--- Your task ---
Your output should be the lines below from the one with "replicated. If it" through the one with "which result to", copied exactly, pictures excluded.

--- Records supplied ---
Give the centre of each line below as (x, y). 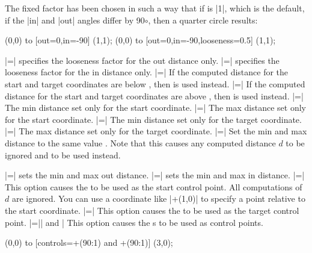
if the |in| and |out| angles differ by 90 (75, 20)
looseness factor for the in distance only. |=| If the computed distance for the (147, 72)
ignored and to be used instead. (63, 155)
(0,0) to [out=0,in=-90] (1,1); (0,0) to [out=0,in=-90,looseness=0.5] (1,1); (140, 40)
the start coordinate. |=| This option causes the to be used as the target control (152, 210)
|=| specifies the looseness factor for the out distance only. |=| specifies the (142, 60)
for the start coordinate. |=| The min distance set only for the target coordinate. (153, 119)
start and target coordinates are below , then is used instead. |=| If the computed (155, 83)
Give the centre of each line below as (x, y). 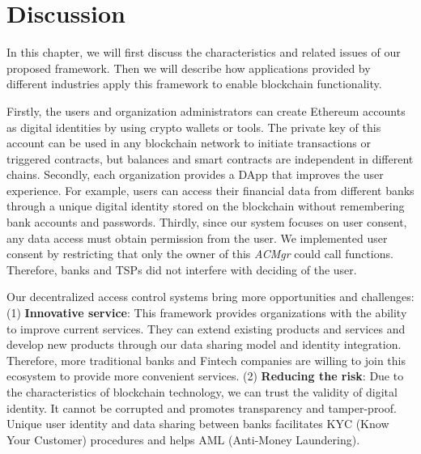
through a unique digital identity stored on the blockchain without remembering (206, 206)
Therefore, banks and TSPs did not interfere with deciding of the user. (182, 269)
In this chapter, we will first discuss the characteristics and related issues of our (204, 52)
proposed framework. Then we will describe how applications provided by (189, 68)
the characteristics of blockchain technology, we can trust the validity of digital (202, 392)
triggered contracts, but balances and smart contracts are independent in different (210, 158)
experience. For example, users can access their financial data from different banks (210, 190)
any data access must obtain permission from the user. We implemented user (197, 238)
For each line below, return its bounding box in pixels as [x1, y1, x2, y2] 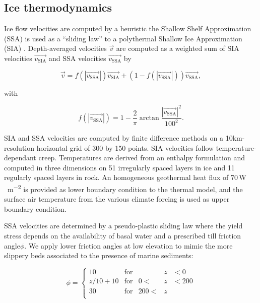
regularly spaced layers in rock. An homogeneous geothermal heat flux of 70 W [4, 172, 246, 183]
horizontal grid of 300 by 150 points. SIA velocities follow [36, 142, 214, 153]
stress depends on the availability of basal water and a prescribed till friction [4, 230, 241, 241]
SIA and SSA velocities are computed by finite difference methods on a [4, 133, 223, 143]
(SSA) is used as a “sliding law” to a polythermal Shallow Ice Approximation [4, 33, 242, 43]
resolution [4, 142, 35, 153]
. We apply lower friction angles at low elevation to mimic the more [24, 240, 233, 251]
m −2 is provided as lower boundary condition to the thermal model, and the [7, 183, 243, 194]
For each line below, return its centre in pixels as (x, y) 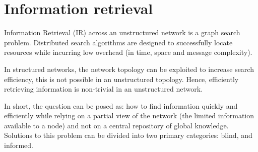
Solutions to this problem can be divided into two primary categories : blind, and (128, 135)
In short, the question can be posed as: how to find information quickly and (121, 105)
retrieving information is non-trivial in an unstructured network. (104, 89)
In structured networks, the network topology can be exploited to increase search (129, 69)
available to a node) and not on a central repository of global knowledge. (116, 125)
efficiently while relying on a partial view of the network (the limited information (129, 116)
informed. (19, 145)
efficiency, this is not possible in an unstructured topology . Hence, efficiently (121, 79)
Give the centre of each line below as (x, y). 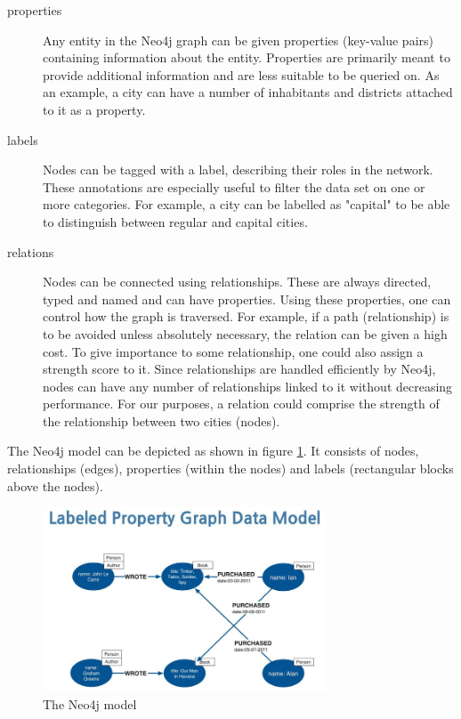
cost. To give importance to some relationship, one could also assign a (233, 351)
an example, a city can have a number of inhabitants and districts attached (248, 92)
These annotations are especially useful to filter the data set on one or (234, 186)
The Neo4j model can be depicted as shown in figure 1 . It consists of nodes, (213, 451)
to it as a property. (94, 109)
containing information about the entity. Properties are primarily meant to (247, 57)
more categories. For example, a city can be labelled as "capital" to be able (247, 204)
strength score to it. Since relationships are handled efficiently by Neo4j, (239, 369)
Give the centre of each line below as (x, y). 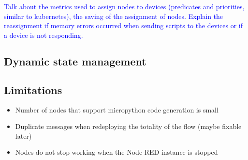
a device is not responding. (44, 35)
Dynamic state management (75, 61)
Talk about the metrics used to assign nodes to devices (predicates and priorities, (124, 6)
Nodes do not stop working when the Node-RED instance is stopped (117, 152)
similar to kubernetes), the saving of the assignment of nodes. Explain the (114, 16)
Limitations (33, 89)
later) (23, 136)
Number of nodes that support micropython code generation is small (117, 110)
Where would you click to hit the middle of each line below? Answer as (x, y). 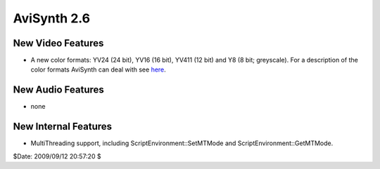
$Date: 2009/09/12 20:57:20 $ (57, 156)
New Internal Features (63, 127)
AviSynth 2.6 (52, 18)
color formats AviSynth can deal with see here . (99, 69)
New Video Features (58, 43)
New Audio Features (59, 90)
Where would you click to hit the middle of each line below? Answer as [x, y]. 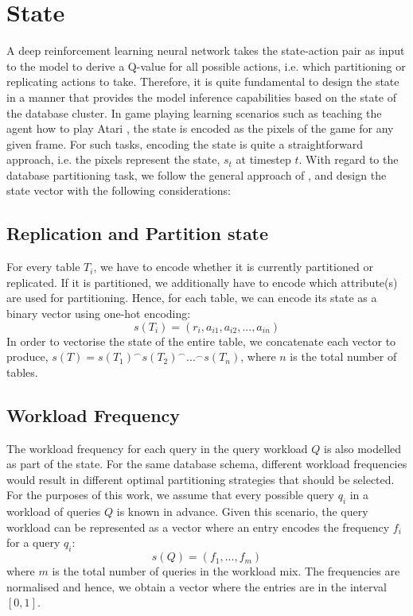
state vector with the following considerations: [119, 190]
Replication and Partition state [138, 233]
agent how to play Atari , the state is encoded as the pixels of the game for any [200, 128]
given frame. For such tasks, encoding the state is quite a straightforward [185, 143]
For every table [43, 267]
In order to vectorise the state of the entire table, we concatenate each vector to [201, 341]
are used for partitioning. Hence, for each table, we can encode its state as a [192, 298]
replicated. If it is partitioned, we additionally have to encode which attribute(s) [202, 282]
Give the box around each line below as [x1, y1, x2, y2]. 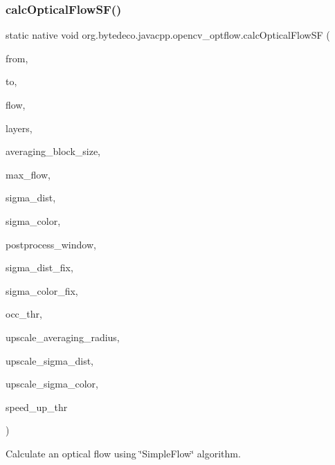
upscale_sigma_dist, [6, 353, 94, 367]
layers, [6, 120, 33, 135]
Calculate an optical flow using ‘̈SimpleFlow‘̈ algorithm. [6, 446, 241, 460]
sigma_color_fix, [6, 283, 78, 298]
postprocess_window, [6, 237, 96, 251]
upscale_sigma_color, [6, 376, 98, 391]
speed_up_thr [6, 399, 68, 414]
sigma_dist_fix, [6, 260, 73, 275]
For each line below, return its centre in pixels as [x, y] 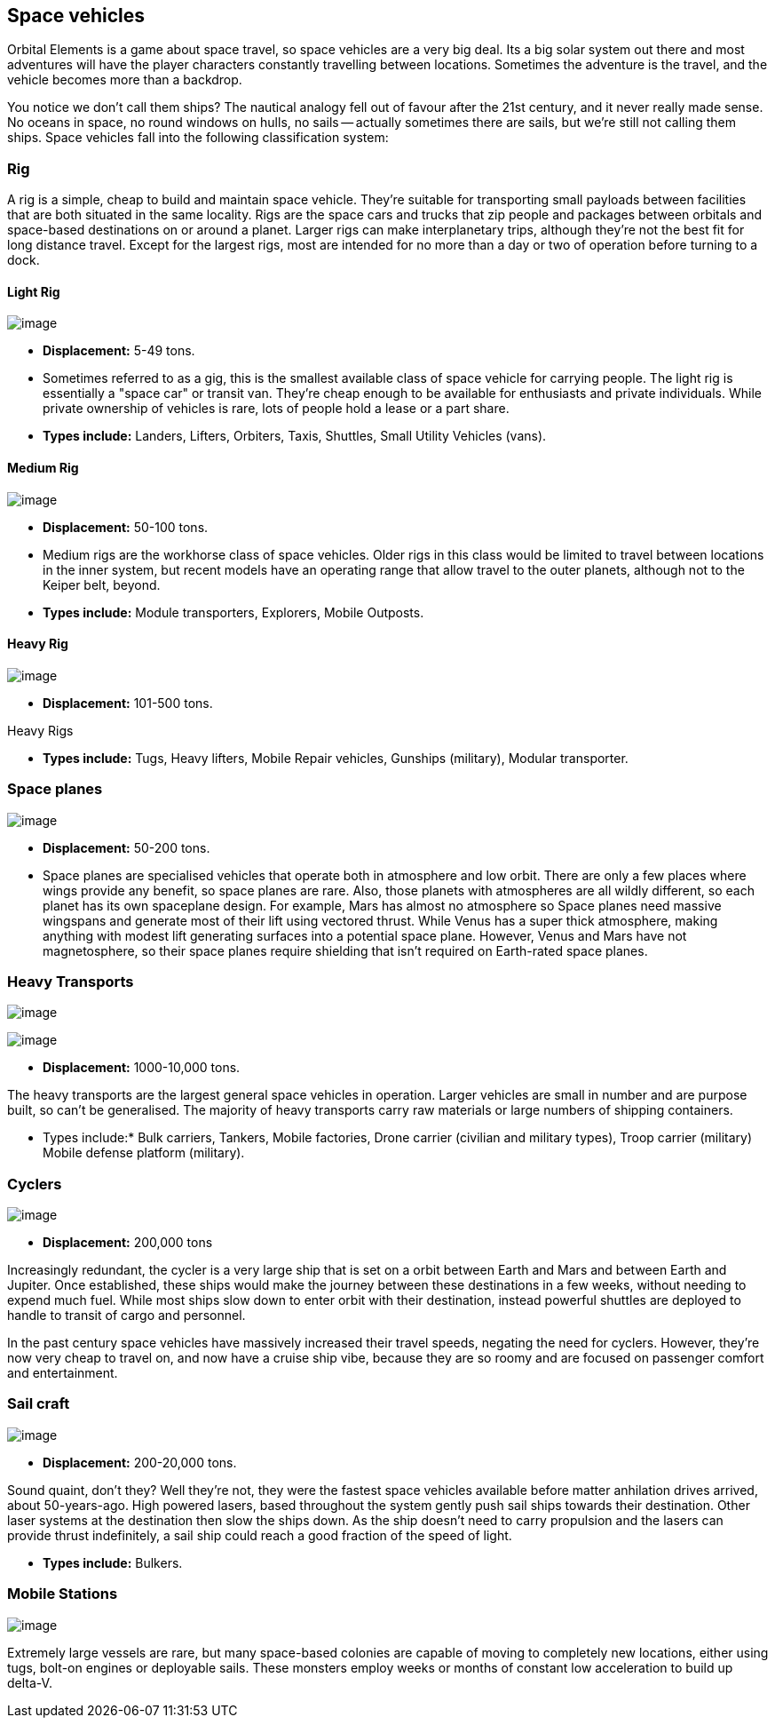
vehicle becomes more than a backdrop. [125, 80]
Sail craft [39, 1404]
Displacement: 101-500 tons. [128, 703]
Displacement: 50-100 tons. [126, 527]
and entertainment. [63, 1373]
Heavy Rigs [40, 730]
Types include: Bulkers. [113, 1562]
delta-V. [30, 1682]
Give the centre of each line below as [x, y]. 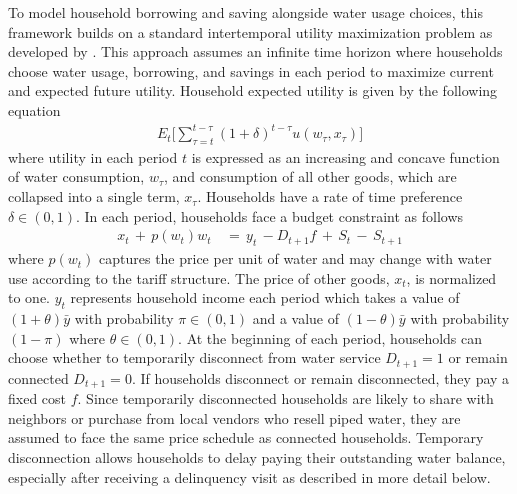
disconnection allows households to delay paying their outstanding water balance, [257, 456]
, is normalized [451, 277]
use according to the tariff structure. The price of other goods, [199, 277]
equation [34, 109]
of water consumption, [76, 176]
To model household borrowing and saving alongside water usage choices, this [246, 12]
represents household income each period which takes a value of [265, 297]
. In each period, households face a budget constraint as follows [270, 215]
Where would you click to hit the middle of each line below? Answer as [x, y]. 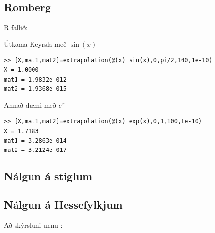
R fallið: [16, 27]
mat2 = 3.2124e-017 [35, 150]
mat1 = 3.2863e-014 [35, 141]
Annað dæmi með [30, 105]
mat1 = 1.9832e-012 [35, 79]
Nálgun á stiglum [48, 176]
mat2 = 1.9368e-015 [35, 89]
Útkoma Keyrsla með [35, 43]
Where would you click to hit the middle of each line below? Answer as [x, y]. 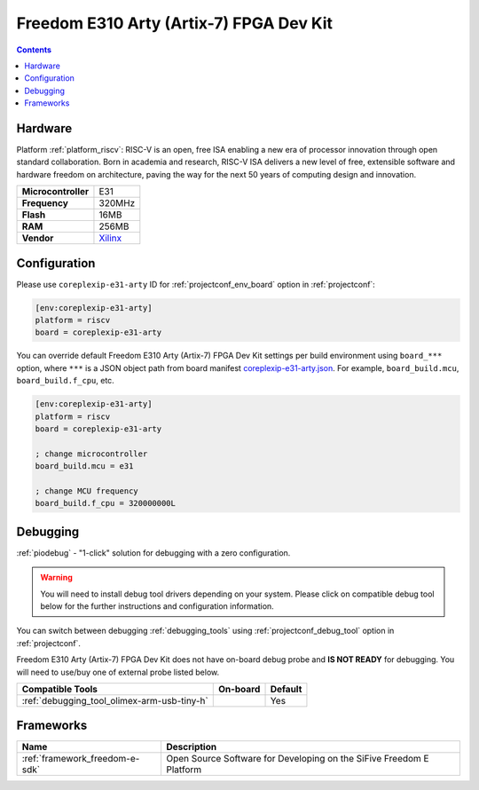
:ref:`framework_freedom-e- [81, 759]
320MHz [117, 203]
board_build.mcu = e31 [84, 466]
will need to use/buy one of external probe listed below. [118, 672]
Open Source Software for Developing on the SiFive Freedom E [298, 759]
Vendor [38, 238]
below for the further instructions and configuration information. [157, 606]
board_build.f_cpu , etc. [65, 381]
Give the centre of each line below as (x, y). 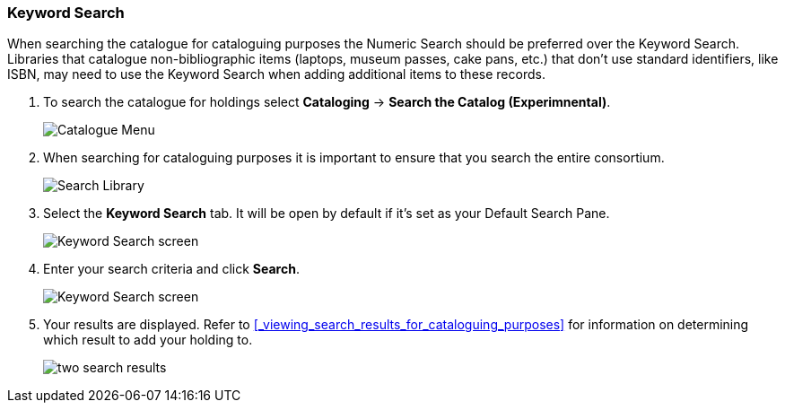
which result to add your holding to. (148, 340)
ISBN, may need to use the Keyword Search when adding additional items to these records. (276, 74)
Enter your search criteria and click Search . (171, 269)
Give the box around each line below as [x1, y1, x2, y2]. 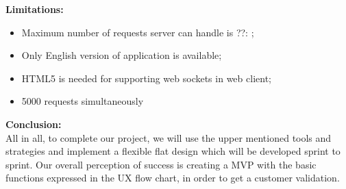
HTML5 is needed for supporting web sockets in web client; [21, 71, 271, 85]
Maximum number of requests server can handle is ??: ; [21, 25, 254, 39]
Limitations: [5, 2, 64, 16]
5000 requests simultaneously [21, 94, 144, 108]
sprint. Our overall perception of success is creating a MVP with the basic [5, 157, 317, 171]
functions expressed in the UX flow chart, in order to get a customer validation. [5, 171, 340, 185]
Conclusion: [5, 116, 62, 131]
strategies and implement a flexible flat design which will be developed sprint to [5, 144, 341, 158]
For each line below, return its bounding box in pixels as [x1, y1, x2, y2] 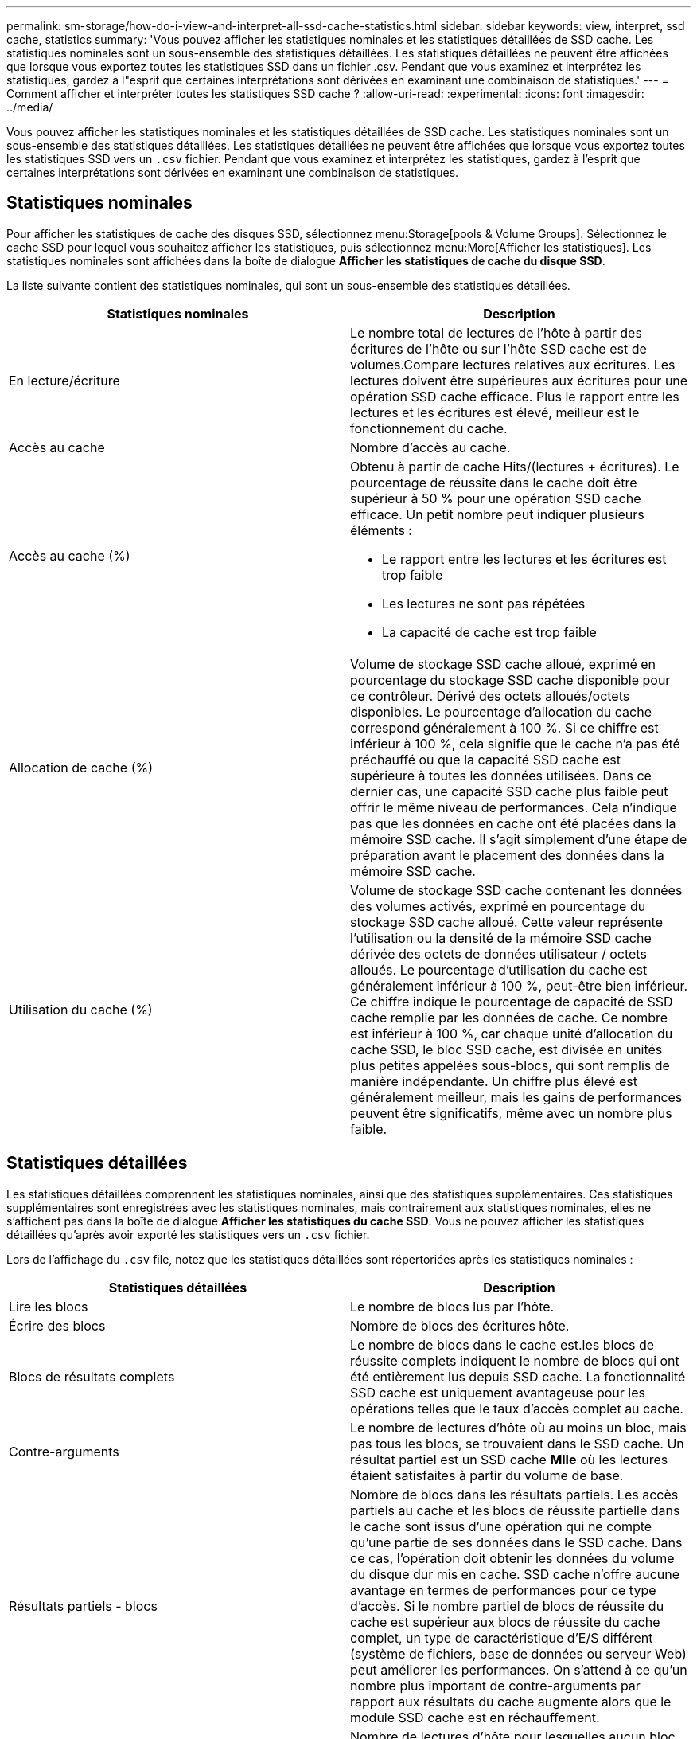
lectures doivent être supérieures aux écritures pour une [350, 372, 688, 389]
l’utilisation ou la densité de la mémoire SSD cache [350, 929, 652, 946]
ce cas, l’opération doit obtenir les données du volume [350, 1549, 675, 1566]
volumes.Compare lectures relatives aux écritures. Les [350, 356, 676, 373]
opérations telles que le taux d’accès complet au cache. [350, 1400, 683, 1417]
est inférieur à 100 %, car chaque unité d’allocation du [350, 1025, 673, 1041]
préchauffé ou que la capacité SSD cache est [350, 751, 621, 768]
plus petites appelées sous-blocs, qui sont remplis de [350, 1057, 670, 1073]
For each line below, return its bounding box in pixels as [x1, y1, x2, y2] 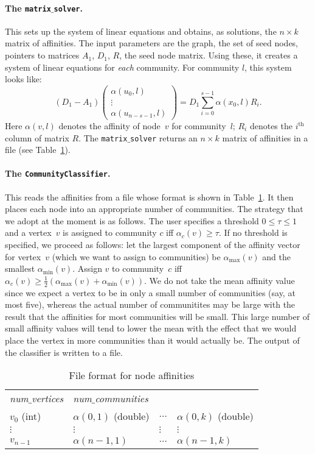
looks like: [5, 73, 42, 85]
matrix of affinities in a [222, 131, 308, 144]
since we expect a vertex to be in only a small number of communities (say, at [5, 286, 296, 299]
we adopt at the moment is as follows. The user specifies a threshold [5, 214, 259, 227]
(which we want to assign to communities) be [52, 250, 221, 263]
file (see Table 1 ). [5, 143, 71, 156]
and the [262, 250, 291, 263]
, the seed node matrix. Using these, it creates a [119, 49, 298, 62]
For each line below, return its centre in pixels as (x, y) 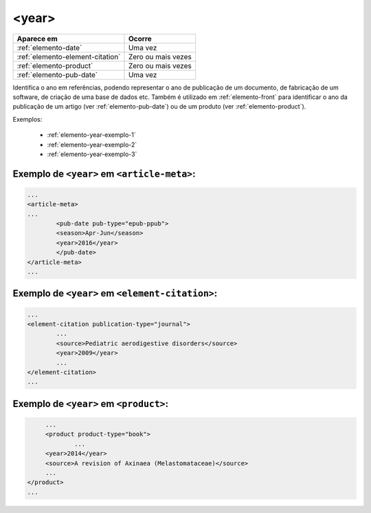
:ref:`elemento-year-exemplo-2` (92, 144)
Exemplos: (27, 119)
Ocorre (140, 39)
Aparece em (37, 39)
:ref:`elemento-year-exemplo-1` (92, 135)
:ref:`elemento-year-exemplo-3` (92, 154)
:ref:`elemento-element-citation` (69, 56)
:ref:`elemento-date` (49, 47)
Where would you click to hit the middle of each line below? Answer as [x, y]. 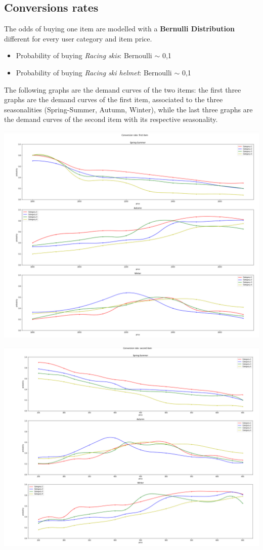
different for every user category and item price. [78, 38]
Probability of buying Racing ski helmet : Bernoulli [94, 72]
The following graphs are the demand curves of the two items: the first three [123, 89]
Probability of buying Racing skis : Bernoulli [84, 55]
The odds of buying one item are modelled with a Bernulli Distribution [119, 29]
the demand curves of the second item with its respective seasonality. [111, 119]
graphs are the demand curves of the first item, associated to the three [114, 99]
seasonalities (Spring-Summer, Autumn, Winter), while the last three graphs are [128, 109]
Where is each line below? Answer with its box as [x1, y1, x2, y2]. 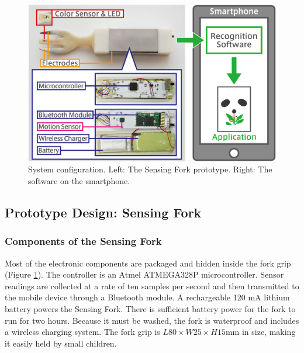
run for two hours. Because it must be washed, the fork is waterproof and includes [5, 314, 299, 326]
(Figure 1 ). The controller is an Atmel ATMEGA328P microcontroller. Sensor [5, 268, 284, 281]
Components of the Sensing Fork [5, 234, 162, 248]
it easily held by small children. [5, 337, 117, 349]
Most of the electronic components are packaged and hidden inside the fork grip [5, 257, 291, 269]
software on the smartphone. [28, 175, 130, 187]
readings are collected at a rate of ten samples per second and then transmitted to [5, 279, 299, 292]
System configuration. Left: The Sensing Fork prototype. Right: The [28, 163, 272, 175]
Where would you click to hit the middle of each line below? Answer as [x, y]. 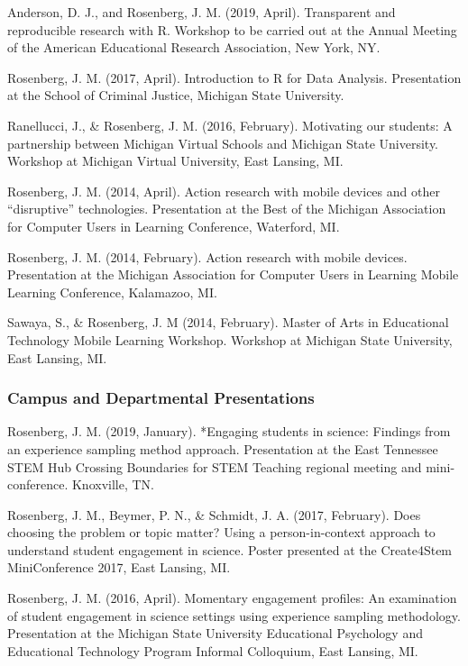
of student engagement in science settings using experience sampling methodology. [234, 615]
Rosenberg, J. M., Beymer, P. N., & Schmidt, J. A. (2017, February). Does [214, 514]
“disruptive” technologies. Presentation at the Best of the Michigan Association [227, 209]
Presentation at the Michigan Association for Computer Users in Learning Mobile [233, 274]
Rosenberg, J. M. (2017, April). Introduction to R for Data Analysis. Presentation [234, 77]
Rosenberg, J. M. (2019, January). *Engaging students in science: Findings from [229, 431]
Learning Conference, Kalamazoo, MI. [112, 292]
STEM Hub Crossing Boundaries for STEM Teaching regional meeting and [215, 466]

--- Expected answer ---
replicated. If it is partitioned, we additionally have to encode which attribute(s) [202, 282]
Give the box around each line below as [x1, y1, x2, y2]. 
upscale_sigma_dist, [6, 353, 94, 367]
layers, [6, 120, 33, 135]
Calculate an optical flow using ‘̈SimpleFlow‘̈ algorithm. [6, 446, 241, 460]
sigma_color_fix, [6, 283, 78, 298]
postprocess_window, [6, 237, 96, 251]
upscale_sigma_color, [6, 376, 98, 391]
speed_up_thr [6, 399, 68, 414]
sigma_dist_fix, [6, 260, 73, 275]
For each line below, return its centre in pixels as [x, y] 
vehicle becomes more than a backdrop. [125, 80]
Sail craft [39, 1404]
Displacement: 101-500 tons. [128, 703]
Displacement: 50-100 tons. [126, 527]
and entertainment. [63, 1373]
Heavy Rigs [40, 730]
Types include: Bulkers. [113, 1562]
delta-V. [30, 1682]
Give the centre of each line below as [x, y]. 
disconnection allows households to delay paying their outstanding water balance, [257, 456]
, is normalized [451, 277]
use according to the tariff structure. The price of other goods, [199, 277]
equation [34, 109]
of water consumption, [76, 176]
To model household borrowing and saving alongside water usage choices, this [246, 12]
represents household income each period which takes a value of [265, 297]
. In each period, households face a budget constraint as follows [270, 215]
Where would you click to hit the middle of each line below? Answer as [x, y]. 
R fallið: [16, 27]
mat2 = 3.2124e-017 [35, 150]
mat1 = 3.2863e-014 [35, 141]
Annað dæmi með [30, 105]
mat1 = 1.9832e-012 [35, 79]
Nálgun á stiglum [48, 176]
mat2 = 1.9368e-015 [35, 89]
Útkoma Keyrsla með [35, 43]
Where would you click to hit the middle of each line below? Answer as [x, y]. 
:ref:`framework_freedom-e- [81, 759]
320MHz [117, 203]
board_build.mcu = e31 [84, 466]
will need to use/buy one of external probe listed below. [118, 672]
Open Source Software for Developing on the SiFive Freedom E [298, 759]
Vendor [38, 238]
below for the further instructions and configuration information. [157, 606]
board_build.f_cpu , etc. [65, 381]
Give the centre of each line below as (x, y). 
which result to add your holding to. (148, 340)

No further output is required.